The architecture of system 100 is one example of a system that may be used to train the graphical and deep neural networks described herein. Additional structure for operating and training the machine learning model is shown in fig. 2.
Fig. 2 depicts a system 200 for implementing a machine learning model described herein, such as a deep neural network described herein. Other types of machine learning models may be used, and the DNNs described herein are not the only type of machine learning model that can be used with the systems of the present disclosure. For example, if the input image contains an ordered sequence of pixels, CNN may be utilized. The system 200 may be implemented to perform one or more of the stages of image recognition described herein. The system 200 may include at least one computing system 202. The computing system 202 may include at least one processor 204, the processor 204 being operatively connected to a memory unit 208. The processor 204 may include one or more integrated circuits that implement the functionality of a Central Processing Unit (CPU) 206. CPU 206 may be a commercially available processing unit that implements an instruction set such as one of the x86, ARM, power, or MIPS instruction set families. During operation, CPU 206 may execute stored program instructions retrieved from memory unit 208. The stored program instructions may include software that controls the operation of the CPU 206 to perform the operations described herein. In some examples, processor 204 may be a system-on-chip (SoC) that integrates the functionality of CPU 206, memory unit 208, network interfaces, and input/output interfaces into a single integrated device. Computing system 202 may implement an operating system for managing various aspects of operation. Although one processor 204, one CPU 206, and one memory 208 are shown in fig. 2, of course, more than one each of the foregoing may be utilized in the overall system.
Memory unit 208 may include volatile memory and nonvolatile memory for storing instructions and data. The non-volatile memory may include solid state memory, such as NAND flash memory, magnetic and optical storage media, or any other suitable data storage device that retains data when the computing system 202 is disabled or loses power. Volatile memory can include static and dynamic Random Access Memory (RAM) which stores program instructions and data. For example, the memory unit 208 may store a machine learning model 210 or algorithm, a training data set 212 of the machine learning model 210, a raw source data set 216.

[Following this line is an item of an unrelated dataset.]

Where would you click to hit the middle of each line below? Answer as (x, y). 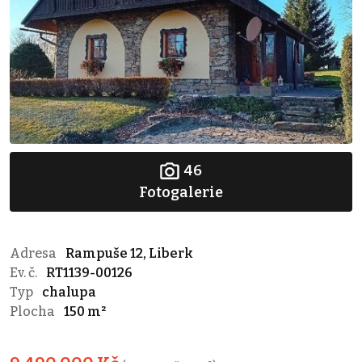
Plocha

The computing system 202 may include a network interface device 222 configured to provide communication with external systems and devices. For example, the network interface device 222 may include a wired and/or wireless Ethernet interface defined by an Institute of Electrical and Electronics Engineers (IEEE) 802.11 family of standards. The network interface device 222 may include a cellular communication interface for communicating with a cellular network (e.g., 3G, 4G, 5G). The network interface device 222 may be further configured to provide a communication interface to an external network 224 or cloud.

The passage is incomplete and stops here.